Palavras

nao-se-emocionar

Derivado do verbo 'emocionar' (do latim 'emovere', mover para fora) com o pronome reflexivo 'se' e a negação 'não'.

Origem

Século XVI

Do latim 'emovere' (mover para fora, agitar, perturbar). O verbo 'emocionar' deriva diretamente deste radical latino.

Mudanças de sentido

Século XVI-XVII

O verbo 'emocionar' refere-se a causar agitação ou perturbação.

Século XVII-XVIII

O sentido evolui para o de sentir emoções intensas, com o surgimento da forma pronominal 'emocionar-se'.

Século XIX em diante

A negação 'não se emocionar' passa a representar o ideal de controle, racionalidade e compostura, contrastando com a intensidade emocional.

Atualidade

A expressão 'não se emocionar' abrange desde a capacidade de manter a objetividade e a calma sob pressão até a conotação de frieza ou insensibilidade.

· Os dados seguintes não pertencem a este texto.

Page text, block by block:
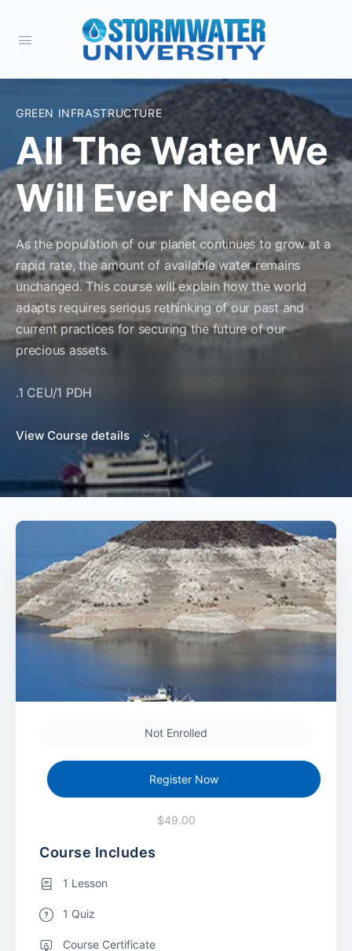
GREEN INFRASTRUCTURE
All The Water We
Will Ever Need
As the population of our planet continues to grow at a
rapid rate, the amount of available water remains
unchanged. This course will explain how the world
adapts requires serious rethinking of our past and
current practices for securing the future of our
precious assets.
.1 CEU/1 PDH
View Course details
Not Enrolled
Register Now
$49.00
Course Includes
1 Lesson
1 Quiz
Course Certificate
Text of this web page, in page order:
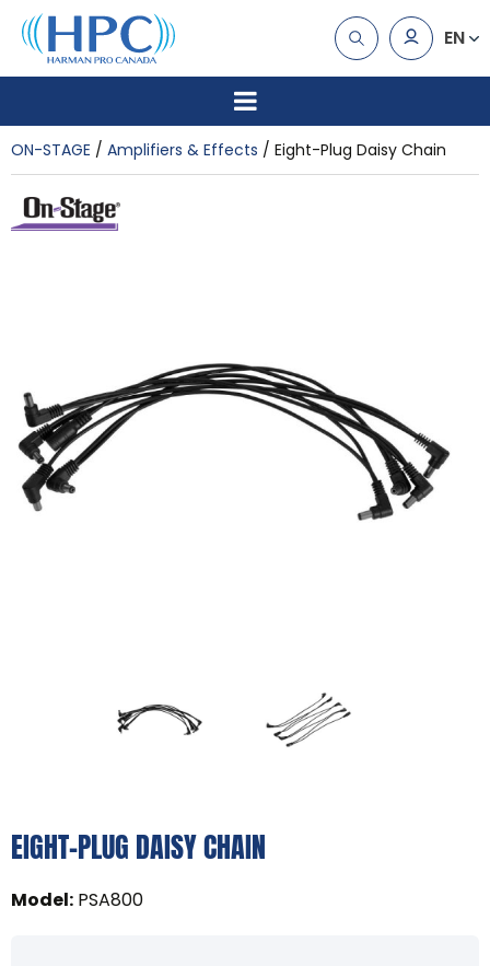
EN
ON-STAGE Amplifiers & Effects Eight-Plug Daisy Chain
EIGHT-PLUG DAISY CHAIN
Model: PSA800
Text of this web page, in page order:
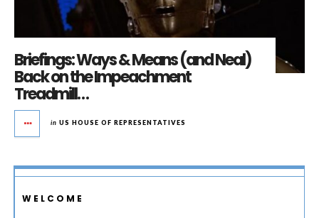
Briefings: Ways & Means (and Neal)
Back on the Impeachment
Treadmill…
in US HOUSE OF REPRESENTATIVES
WELCOME
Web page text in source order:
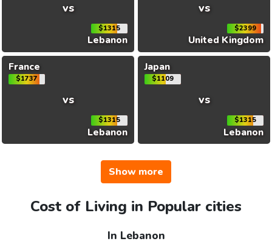
vs
$1315
Lebanon
vs
$2399
United Kingdom
France
$1737
vs
$1315
Lebanon
Japan
$1109
vs
$1315
Lebanon
Show more
Cost of Living in Popular cities
In Lebanon
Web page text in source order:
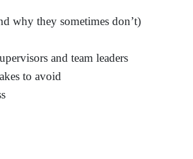
why they sometimes don’t)
and team leaders
to avoid
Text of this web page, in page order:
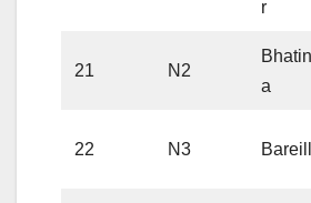
r
21 N2
a
22 N3
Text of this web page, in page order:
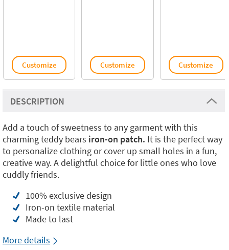
Customize Customize Customize
DESCRIPTION
Add a touch of sweetness to any garment with this
charming teddy bears iron-on patch. It is the perfect way
to personalize clothing or cover up small holes in a fun,
creative way. A delightful choice for little ones who love
cuddly friends.
100% exclusive design
Iron-on textile material
Made to last
More details
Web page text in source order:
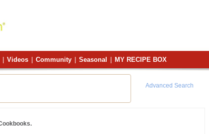
Videos Community Seasonal MY RECIPE BOX
Advanced Search
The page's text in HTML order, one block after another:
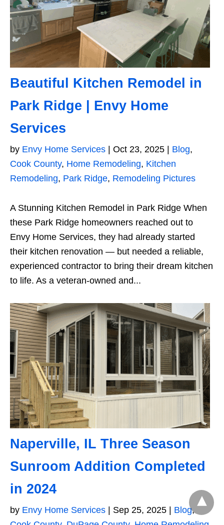
Beautiful Kitchen Remodel in
Park Ridge | Envy Home
Services
by Envy Home Services Oct 23, 2025 Blog,
Cook County, Home Remodeling, Kitchen
Remodeling, Park Ridge, Remodeling Pictures
A Stunning Kitchen Remodel in Park Ridge When
these Park Ridge homeowners reached out to
Envy Home Services, they had already started
their kitchen renovation — but needed a reliable,
experienced contractor to bring their dream kitchen
to life. As a veteran-owned and...
Naperville, IL Three Season
Sunroom Addition Completed
in 2024
by Envy Home Services Sep 25, 2025 Blog,
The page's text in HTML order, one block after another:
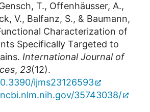
T., Offenhäusser, A.,
V., Balfanz, S., & Baumann,
Characterization of
Specifically Targeted to
International Journal of
, 23(12).
ijms23126593
35743038/
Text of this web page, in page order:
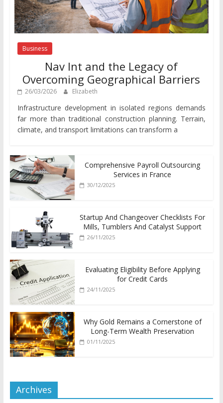
Business
Nav Int and the Legacy of
Overcoming Geographical Barriers
26/03/2026 Elizabeth
Infrastructure development in isolated regions demands
far more than traditional construction planning. Terrain,
climate, and transport limitations can transform a
Comprehensive Payroll Outsourcing
Services in France
30/12/2025
Startup And Changeover Checklists For
Mills, Tumblers And Catalyst Support
26/11/2025
Evaluating Eligibility Before Applying
for Credit Cards
24/11/2025
Why Gold Remains a Cornerstone of
Long-Term Wealth Preservation
01/11/2025
Archives
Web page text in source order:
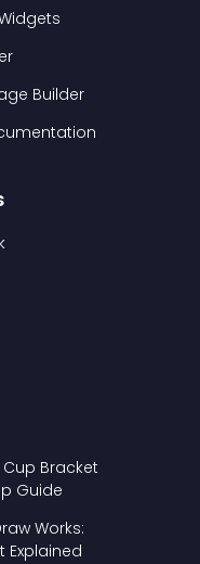
Builder
Cup Bracket
Guide
Works:
Explained
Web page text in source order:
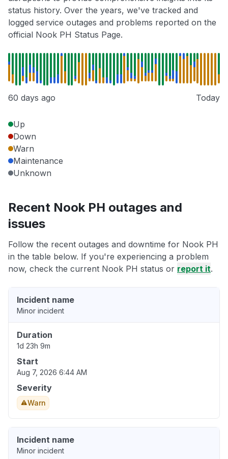
status history. Over the years, we've tracked and
logged service outages and problems reported on the
official Nook PH Status Page.
60 days ago Today
Up
Down
Warn
Maintenance
Unknown
Recent Nook PH outages and
issues
Follow the recent outages and downtime for Nook PH
in the table below. If you're experiencing a problem
now, check the current Nook PH status or report it.
Incident name
Minor incident
Duration
1d 23h 9m
Start
Aug 7, 2026 6:44 AM
Severity
Warn
Incident name
Minor incident
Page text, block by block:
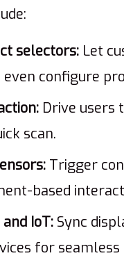
selectors: Let
configure
Drive users
scan.
Trigger
based
IoT: Sync
for seamless
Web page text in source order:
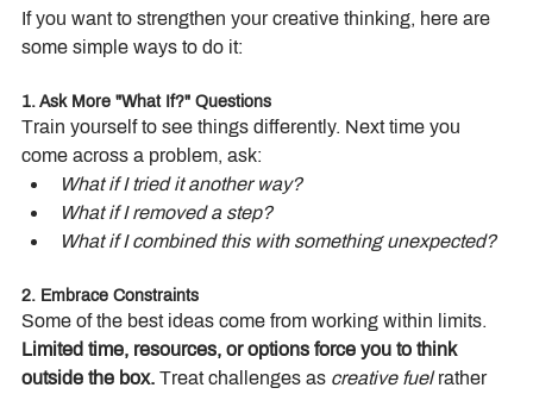
If you want to strengthen your creative thinking, here are
some simple ways to do it:
1. Ask More "What If?" Questions
Train yourself to see things differently. Next time you
come across a problem, ask:
What if I tried it another way?
What if I removed a step?
What if I combined this with something unexpected?
2. Embrace Constraints
Some of the best ideas come from working within limits.
Limited time, resources, or options force you to think
outside the box. Treat challenges as creative fuel rather
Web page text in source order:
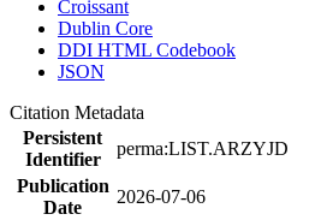
Croissant
Dublin Core
DDI HTML Codebook
JSON
Citation Metadata
Persistent
Identifier
perma:LIST.ARZYJD
Publication
Date
2026-07-06
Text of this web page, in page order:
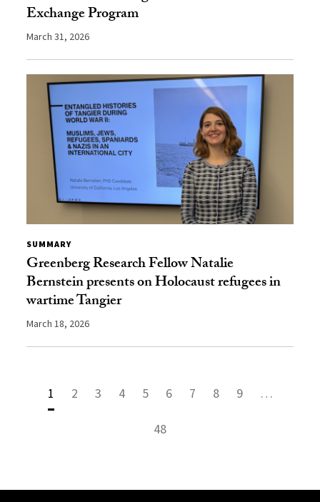
Exchange Program
March 31, 2026
SUMMARY
Greenberg Research Fellow Natalie
Bernstein presents on Holocaust refugees in
wartime Tangier
March 18, 2026
1 2 3 4 5 6 7 8 9 …
48
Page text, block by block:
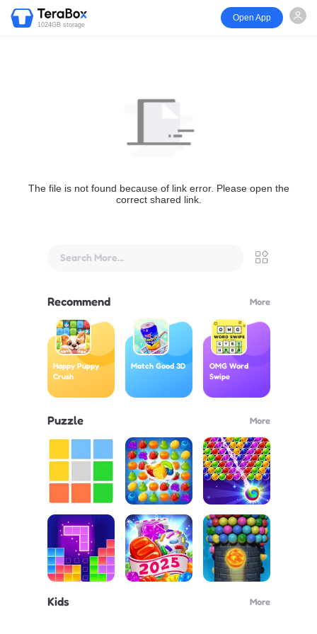
1024GB storage
Open App
The file is not found because of link error. Please open the
correct shared link.
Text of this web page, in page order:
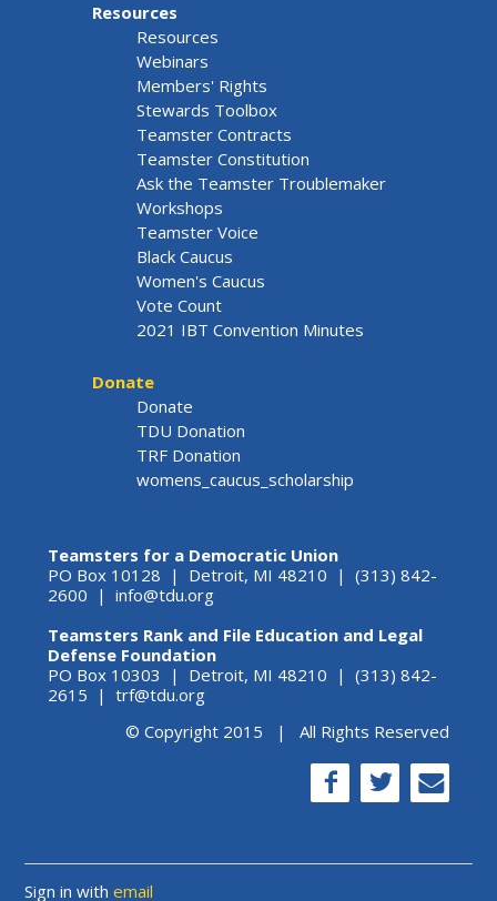
Resources
Resources
Webinars
Members' Rights
Stewards Toolbox
Teamster Contracts
Teamster Constitution
Ask the Teamster Troublemaker
Workshops
Teamster Voice
Black Caucus
Women's Caucus
Vote Count
2021 IBT Convention Minutes
Donate
Donate
TDU Donation
TRF Donation
womens_caucus_scholarship
Teamsters for a Democratic Union
PO Box 10128 | Detroit, MI 48210 | (313) 842-
2600 | info@tdu.org
Teamsters Rank and File Education and Legal
Defense Foundation
PO Box 10303 | Detroit, MI 48210 | (313) 842-
2615 | trf@tdu.org
© Copyright 2015 | All Rights Reserved
Sign in withemail
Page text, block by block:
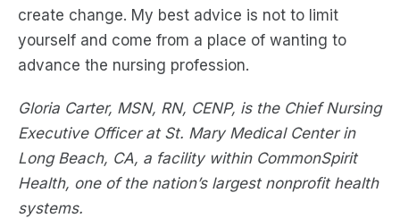
create change. My best advice is not to limit
yourself and come from a place of wanting to
advance the nursing profession.
Gloria Carter, MSN, RN, CENP, is the Chief Nursing
Executive Officer at St. Mary Medical Center in
Long Beach, CA, a facility within CommonSpirit
Health, one of the nation’s largest nonprofit health
systems.
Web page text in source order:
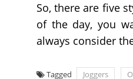
So, there are five
of the day, you
always consider
Tagged Joggers
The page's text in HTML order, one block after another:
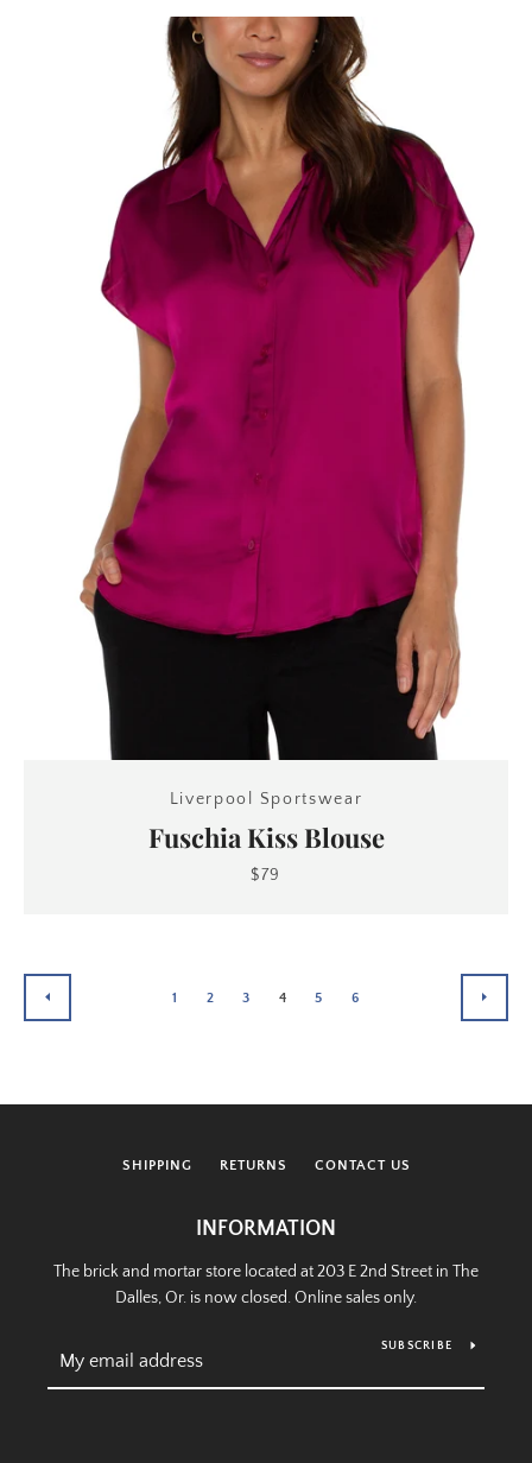
Liverpool Sportswear
Fuschia Kiss Blouse
$79
1 2 3 4 5
6
SHIPPING RETURNS CONTACT US
INFORMATION
The brick and mortar store located at 203 E 2nd Street in The
Dalles, Or. is now closed. Online sales only.
SUBSCRIBE
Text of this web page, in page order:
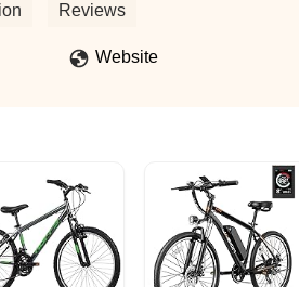
Reviews
Website
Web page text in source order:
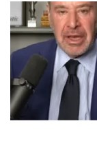
Image
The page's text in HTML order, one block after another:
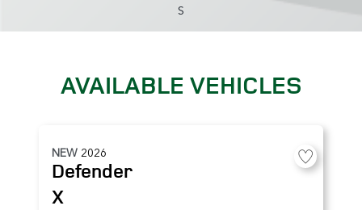
S
AVAILABLE VEHICLES
NEW 2026
Defender
X
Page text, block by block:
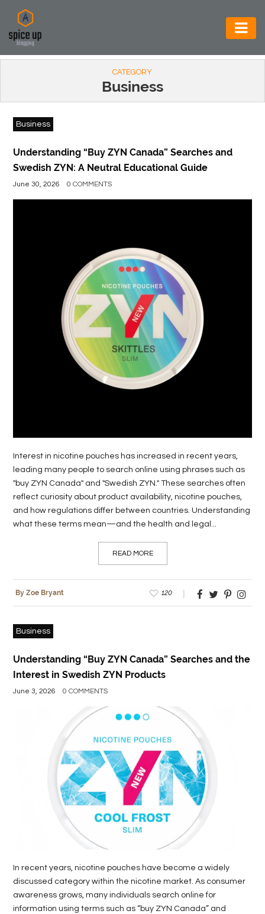
AUTOMOTIVE
CONSTRUCTION
ELECTRONICS
ENVIRONMENT
FOOD
ESTATE
CATEGORY
Business
Business
Understanding “Buy ZYN Canada” Searches and
Swedish ZYN: A Neutral Educational Guide
June 30, 2026 0 COMMENTS
Interest in nicotine pouches has increased in recent years,
leading many people to search online using phrases such as
"buy ZYN Canada" and "Swedish ZYN." These searches often
reflect curiosity about product availability, nicotine pouches,
and how regulations differ between countries. Understanding
what these terms mean—and the health and legal...
READ MORE
By Zoe Bryant 120
Business
Understanding “Buy ZYN Canada” Searches and the
Interest in Swedish ZYN Products
June 3, 2026 0 COMMENTS
In recent years, nicotine pouches have become a widely
discussed category within the nicotine market. As consumer
awareness grows, many individuals search online for
information using terms such as “buy ZYN Canada” and
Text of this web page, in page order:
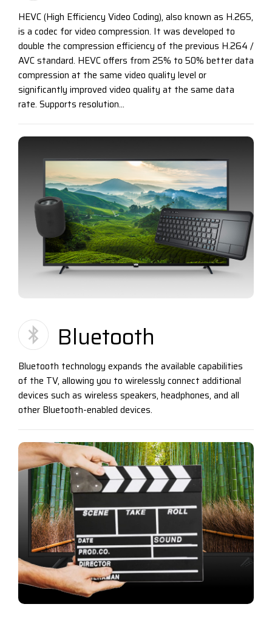
HEVC (High Efficiency Video Coding), also known as H.265,
is a codec for video compression. It was developed to
double the compression efficiency of the previous H.264 /
AVC standard. HEVC offers from 25% to 50% better data
compression at the same video quality level or
significantly improved video quality at the same data
rate. Supports resolution...
Bluetooth
Bluetooth technology expands the available capabilities
of the TV, allowing you to wirelessly connect additional
devices such as wireless speakers, headphones, and all
other Bluetooth-enabled devices.
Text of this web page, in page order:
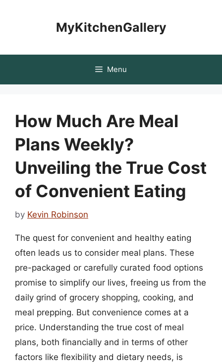
MyKitchenGallery
Menu
How Much Are Meal
Plans Weekly?
Unveiling the True Cost
of Convenient Eating
by Kevin Robinson
The quest for convenient and healthy eating
often leads us to consider meal plans. These
pre-packaged or carefully curated food options
promise to simplify our lives, freeing us from the
daily grind of grocery shopping, cooking, and
meal prepping. But convenience comes at a
price. Understanding the true cost of meal
plans, both financially and in terms of other
factors like flexibility and dietary needs, is

Em contextos de alta performance ou situações de crise, 'não se emocionar' é visto como uma virtude de liderança e resiliência. Em contrapartida, em relações interpessoais, pode ser interpretado como falta de empatia ou distanciamento afetivo. A palavra 'emocionar' em si, quando usada sem negação, mantém seu sentido de sentir intensamente.

Primeiro registro

Século XVII

Registros do verbo 'emocionar' e suas conjugações começam a aparecer em textos literários e gramaticais da época, indicando seu uso consolidado.

Século XIX

A expressão 'não se emocionar' aparece em contextos que discutem comportamento social, educação e temperamento, como em tratados de moral e comportamento.

Momentos culturais

Século XIX

Na literatura romântica, a emoção era exaltada, tornando o ideal de 'não se emocionar' um contraponto à sensibilidade exacerbada.

Meados do Século XX

Em filmes e novelas, personagens que 'não se emocionam' frequentemente representam o arquétipo do herói estoico, do vilão calculista ou do profissional dedicado e impassível.

Atualidade

Em debates sobre saúde mental e inteligência emocional, a capacidade de 'não se emocionar' é contrastada com a importância de processar e expressar emoções de forma saudável.

Vida emocional

Século XIX

Associada a qualidades como força, disciplina e racionalidade, vistas como positivas em muitos círculos sociais.

Atualidade

Carrega um peso ambíguo: pode denotar maturidade e controle, mas também frieza, distanciamento e falta de empatia. O contexto dita a carga emocional.

Vida digital

Anos 2000 em diante

A expressão 'não se emocionar' aparece em fóruns de discussão sobre autodesenvolvimento, psicologia e relacionamentos, muitas vezes em busca de conselhos sobre como lidar com situações difíceis.

Anos 2010 em diante

Pode ser usada em memes ou comentários irônicos para descrever reações inesperadamente calmas ou calculistas a eventos dramáticos, ou para criticar a falta de sensibilidade de alguém.

Atualidade

Buscas por 'como não se emocionar' ou 'inteligência emocional' são comuns, refletindo o interesse contemporâneo em gerenciar sentimentos em um mundo complexo.

Representações

Cinema e Televisão (geral)

Personagens que 'não se emocionam' são recorrentes em gêneros como suspense, ação e drama, onde a compostura é crucial para a sobrevivência ou para a execução de planos complexos. Exemplos incluem detetives impassíveis, agentes secretos ou líderes de organizações criminosas.

Novelas Brasileiras

Frequentemente retratado em personagens que precisam manter uma fachada de controle em meio a dramas familiares, escândalos ou disputas de poder, contrastando com personagens mais emotivos.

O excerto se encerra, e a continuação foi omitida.